仕事のパフォーマンスアップは健康から。病気ではなくても気になる症状を、専門ドクターが解説します。今回は「足のむくみ」について――。

※本稿は、雑誌「プレジデント ウーマン」(2018年8月号)の記事を再編集したものです。

心配のないむくみ、危険なむくみの見分け方

夏になると、足のむくみを気にする女性が増える。特に夕方になると靴が履けなくなるほど足がパンパンになると悩む人も多い。

写真=iStock.com/yavdat

「女性は男性よりも筋力が弱いため、むくむ傾向にあります」と足の専門ドクター、桑原靖先生。

日中、足は心臓より常に低い位置にある。足まで行った血液を心臓に戻すには、ふくらはぎの筋肉がポンプの役割を果たして、血液を押し戻さなければならない。

「筋力が弱いと血液を戻す力も弱いため、血液循環が悪くなり皮膚の下に水分が過剰にしみ出し、たまります。これが『むくみ』。放置するとセルライトという脂肪になり、取れづらくなります」

むくみの度合いは人それぞれだが、生理現象のひとつなので、なんら心配はないと、桑原先生。特に足のむくみは、過剰な水分摂取や冷え、睡眠・運動不足、塩分の過剰摂取などで引き起こされる場合が多い。ただし、特定の疾患が原因の場合もあるので注意が必要だと話す。

「朝からむくんでいたり、動悸(どうき)・息切れがあり、手や顔もむくんでいるなら心臓や腎臓に疾患がある可能性も。特に腎機能低下が原因の場合は尿量がグンと減り、体重が増えるのが特徴です」

(1)足のむくみのチェック
□夕方になると靴がきつく感じる
□足が重だるく感じる
□すねを指で押すとくぼみができ、指の跡がなかなか戻らない
□靴下のゴム跡が残る
□ふだん履いている靴がきつくて履けなくなった
(2)危険なむくみのチェック
□食生活は変わらないのに、尿の回数や量が減った
□朝になっても「むくみ」が続いている
□動悸や息切れを感じることが多い
□1日に体重が1.5kg以上増加する
□2週間で体重が3kg以上増加した
→(1)の項目に1つでも当てはまり、なおかつ(2)の項目に1つ以上当てはまっているなら、病気が隠れていることも! まずは内科で受診を!
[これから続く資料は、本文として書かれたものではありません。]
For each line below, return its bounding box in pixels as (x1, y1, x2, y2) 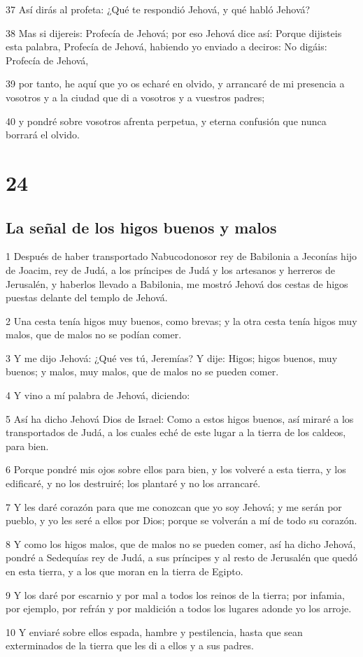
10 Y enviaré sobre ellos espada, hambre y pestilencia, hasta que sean (6, 624, 303, 639)
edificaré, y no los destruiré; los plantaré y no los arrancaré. (6, 476, 261, 491)
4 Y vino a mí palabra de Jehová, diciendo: (6, 388, 190, 403)
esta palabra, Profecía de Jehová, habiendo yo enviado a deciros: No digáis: (6, 39, 327, 54)
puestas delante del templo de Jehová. (6, 290, 168, 305)
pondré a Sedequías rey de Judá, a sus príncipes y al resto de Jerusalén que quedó (6, 550, 358, 565)
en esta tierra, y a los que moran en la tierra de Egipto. (6, 564, 243, 579)
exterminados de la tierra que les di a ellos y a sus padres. (6, 638, 254, 653)
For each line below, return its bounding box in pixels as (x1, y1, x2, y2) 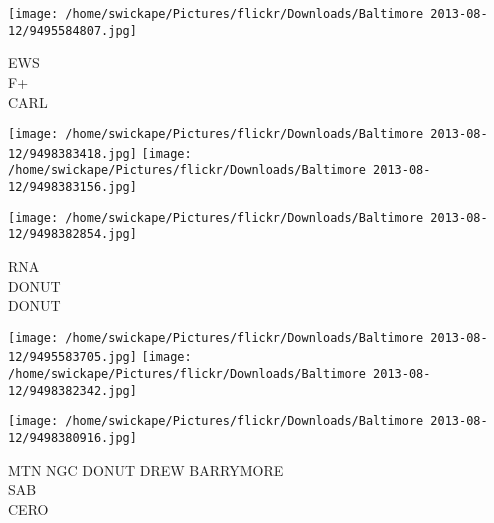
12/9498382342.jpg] (8, 383, 137, 398)
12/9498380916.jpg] (8, 431, 137, 446)
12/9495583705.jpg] (8, 350, 137, 365)
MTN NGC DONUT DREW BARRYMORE (8, 459, 284, 480)
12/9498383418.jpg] (8, 146, 137, 161)
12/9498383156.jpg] (8, 180, 137, 195)
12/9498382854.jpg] (8, 227, 137, 242)
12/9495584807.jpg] (8, 23, 137, 38)
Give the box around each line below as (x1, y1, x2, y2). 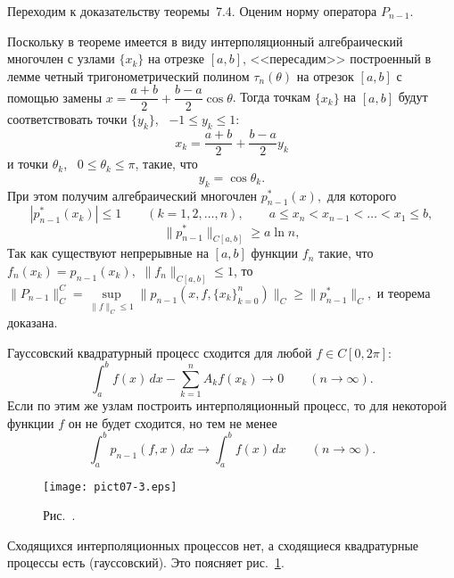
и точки (7, 154, 49, 173)
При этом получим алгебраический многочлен (7, 186, 258, 204)
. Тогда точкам (232, 87, 311, 106)
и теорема (376, 283, 431, 301)
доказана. (7, 313, 58, 332)
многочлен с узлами (7, 49, 115, 68)
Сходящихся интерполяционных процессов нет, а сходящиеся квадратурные (7, 535, 419, 554)
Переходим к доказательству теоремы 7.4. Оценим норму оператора (7, 2, 377, 20)
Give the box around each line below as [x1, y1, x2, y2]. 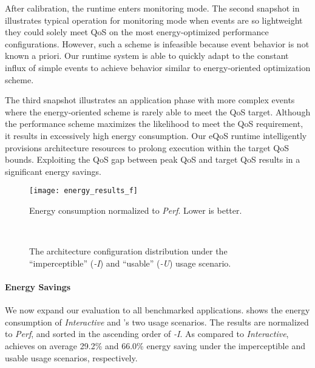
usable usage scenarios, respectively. [5, 351, 138, 364]
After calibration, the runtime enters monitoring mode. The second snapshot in [5, 2, 300, 14]
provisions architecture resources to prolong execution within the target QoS [5, 141, 290, 154]
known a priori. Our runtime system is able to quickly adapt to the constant [5, 49, 289, 62]
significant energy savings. [5, 165, 101, 177]
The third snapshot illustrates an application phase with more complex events [5, 94, 295, 106]
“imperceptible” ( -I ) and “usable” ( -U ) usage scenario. [29, 256, 231, 269]
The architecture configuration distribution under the [29, 245, 228, 257]
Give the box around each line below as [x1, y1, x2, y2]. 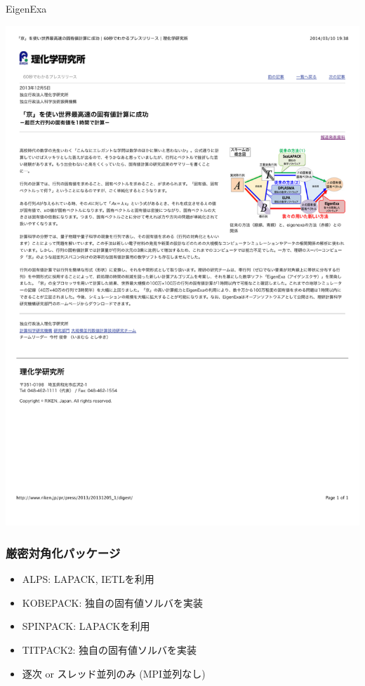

また、女性はホルモンの影響で月経直前にはむくみの症状が出やすいのだそう。

「夏にむくみを訴える人が多いのは、水分の摂取が増えることと、冷房が効いた中で知らず知らずに冷えをため込むから。冷えると血液循環が悪くなるので、夏は特にむくみやすいと言えます」

冷えはむくみの大敵。夏の冷房の効いた室内では、素足にサンダルはNGと心得よう。むくみを根本的に改善するなら、筋肉量をアップさせることがいちばん。運動は苦手でも、極力階段を利用するなどで運動量を増やしたいもの。またデスクワーク中でも、爪先を上下に動かして血流をアップさせたり、ふくらはぎを揉んだり、着圧や弾性ストッキングを着用したりするのもオススメ。

「入浴後にセルフマッサージをし、眠るときは足を少し高くして、滞りがちな血液を心臓に戻しやすくしましょう」

▼むくみの対処法
(1)適度な運動と十分な睡眠を
・エレベーターは極力使わない
・ひと駅手前で降りて、歩く
(2)食生活を見直す
・塩分を控える
・ビタミンB群、E、カリウムを摂取
(カリウム摂取量の目安:女性2000mg/日)
(3)夏でも“温める”を意識する
・冷たいものを飲みすぎない
・冷房対策をしっかり(素足にサンダルは要注意)
(4)むくみ予防アイテムを利用する
・足専用マッサージャー、弾性ストッキングなど
桑原 靖(くわはら・やすし)
足のクリニック表参道院長
形成外科医。日本初の足専門クリニックを2013年開設。形成外科、整形外科、皮膚科、血管外科、リウマチ科など足に関する各分野の専門的医療を提供。専門医やメディカルスタッフによるチーム医療を行い、外反母趾や足爪の悩みなどを中心に足の総合的な治療とケアを行う。